* **Data records**:
# # # # # # #
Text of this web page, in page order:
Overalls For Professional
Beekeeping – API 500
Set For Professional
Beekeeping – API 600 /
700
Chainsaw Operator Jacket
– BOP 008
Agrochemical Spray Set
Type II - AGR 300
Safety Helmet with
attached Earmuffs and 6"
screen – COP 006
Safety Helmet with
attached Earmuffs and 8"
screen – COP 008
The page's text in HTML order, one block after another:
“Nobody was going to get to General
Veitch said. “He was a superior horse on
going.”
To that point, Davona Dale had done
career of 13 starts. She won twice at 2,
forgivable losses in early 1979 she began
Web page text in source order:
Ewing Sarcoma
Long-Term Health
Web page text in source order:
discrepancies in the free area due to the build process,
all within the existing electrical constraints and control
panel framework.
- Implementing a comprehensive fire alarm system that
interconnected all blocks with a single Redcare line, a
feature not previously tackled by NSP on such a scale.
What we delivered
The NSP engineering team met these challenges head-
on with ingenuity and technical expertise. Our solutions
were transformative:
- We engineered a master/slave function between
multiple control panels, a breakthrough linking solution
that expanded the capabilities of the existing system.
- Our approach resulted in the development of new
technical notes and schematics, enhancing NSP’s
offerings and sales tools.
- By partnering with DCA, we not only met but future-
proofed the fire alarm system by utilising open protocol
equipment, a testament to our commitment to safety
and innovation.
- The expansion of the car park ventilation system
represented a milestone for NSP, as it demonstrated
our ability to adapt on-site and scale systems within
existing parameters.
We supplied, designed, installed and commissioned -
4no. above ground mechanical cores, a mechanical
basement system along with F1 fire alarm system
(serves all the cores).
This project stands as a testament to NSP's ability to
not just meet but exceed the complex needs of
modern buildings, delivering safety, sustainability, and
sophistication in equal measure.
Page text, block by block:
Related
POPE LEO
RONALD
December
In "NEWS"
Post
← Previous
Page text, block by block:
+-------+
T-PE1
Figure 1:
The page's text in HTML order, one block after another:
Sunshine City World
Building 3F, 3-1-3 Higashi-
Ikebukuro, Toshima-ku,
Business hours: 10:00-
# # # # # # #
* **Try it**: Which lines in the records above contain the word "fire"? Return each of them.

* **Your solution**:
- Implementing a comprehensive fire alarm system that
proofed the fire alarm system by utilising open protocol
basement system along with F1 fire alarm system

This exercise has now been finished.